§ **DIRECTIONS**
Extract the lines of the material below, beginning with the first and ending with the line that holds "越是试图避免说出相关的例子，错误分类负面例子的机会就越低。 [5, 334, 133, 340]". Skip every picture.

§ **STUDY MATERIAL**
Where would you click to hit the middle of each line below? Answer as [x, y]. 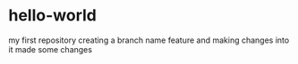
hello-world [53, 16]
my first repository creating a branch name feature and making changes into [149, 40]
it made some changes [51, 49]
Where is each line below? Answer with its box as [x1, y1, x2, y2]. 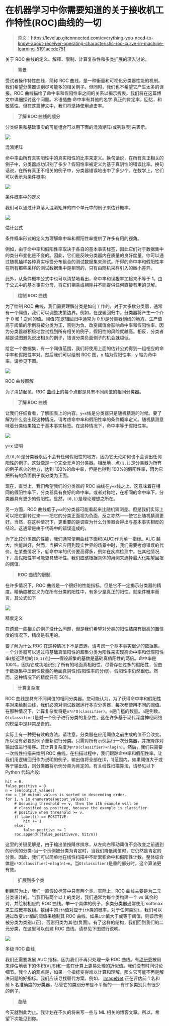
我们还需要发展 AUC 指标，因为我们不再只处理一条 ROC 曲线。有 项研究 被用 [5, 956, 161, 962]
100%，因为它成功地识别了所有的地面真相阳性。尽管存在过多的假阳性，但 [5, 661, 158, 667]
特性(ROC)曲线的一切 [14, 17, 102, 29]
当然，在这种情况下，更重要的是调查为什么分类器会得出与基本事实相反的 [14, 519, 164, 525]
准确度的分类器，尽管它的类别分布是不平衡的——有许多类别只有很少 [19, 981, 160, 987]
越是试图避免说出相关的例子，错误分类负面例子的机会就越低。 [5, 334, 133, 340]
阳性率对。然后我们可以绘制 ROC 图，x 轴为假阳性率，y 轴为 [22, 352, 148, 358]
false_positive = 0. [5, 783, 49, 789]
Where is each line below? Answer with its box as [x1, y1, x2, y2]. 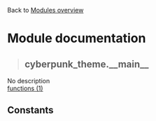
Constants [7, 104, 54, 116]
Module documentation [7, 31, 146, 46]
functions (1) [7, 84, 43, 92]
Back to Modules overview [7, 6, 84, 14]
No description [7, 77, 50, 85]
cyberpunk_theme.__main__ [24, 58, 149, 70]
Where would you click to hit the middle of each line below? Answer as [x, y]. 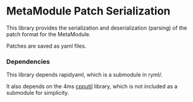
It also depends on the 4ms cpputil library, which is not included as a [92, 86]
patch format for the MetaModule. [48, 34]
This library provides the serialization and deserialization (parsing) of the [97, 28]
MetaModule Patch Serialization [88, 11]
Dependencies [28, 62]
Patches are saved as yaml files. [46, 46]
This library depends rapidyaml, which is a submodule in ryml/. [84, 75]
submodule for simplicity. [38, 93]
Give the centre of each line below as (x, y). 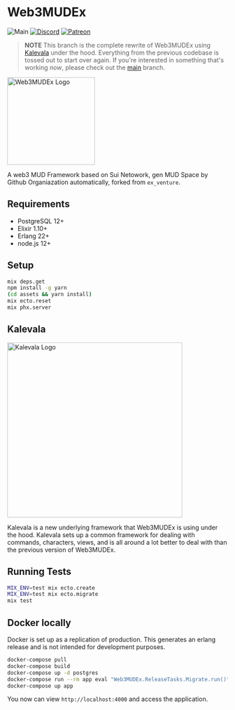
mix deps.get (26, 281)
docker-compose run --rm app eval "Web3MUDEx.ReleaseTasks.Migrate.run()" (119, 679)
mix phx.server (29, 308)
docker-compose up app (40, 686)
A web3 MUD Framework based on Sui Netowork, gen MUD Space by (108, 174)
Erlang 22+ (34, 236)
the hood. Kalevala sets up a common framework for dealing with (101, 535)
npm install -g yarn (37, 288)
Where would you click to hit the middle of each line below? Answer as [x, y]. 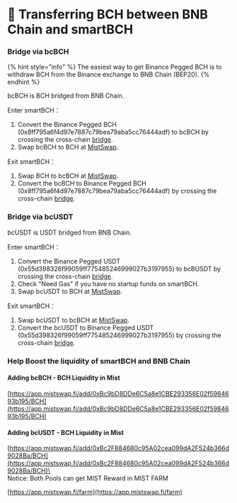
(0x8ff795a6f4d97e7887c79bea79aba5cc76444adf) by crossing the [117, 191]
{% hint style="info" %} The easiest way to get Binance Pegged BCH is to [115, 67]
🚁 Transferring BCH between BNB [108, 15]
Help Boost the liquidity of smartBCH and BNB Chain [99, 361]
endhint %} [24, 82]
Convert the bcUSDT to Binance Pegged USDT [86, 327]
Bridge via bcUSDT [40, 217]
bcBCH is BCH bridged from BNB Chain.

§ **ANSWER BELOW**
Where would you click to hit the middle of each line below? Answer as [x, y]. 
hello-world [53, 16]
my first repository creating a branch name feature and making changes into [149, 40]
it made some changes [51, 49]
Where is each line below? Answer with its box as [x1, y1, x2, y2]. 
我们还需要发展 AUC 指标，因为我们不再只处理一条 ROC 曲线。有 项研究 被用 [5, 956, 161, 962]
100%，因为它成功地识别了所有的地面真相阳性。尽管存在过多的假阳性，但 [5, 661, 158, 667]
特性(ROC)曲线的一切 [14, 17, 102, 29]
当然，在这种情况下，更重要的是调查为什么分类器会得出与基本事实相反的 [14, 519, 164, 525]
准确度的分类器，尽管它的类别分布是不平衡的——有许多类别只有很少 [19, 981, 160, 987]
越是试图避免说出相关的例子，错误分类负面例子的机会就越低。 [5, 334, 133, 340]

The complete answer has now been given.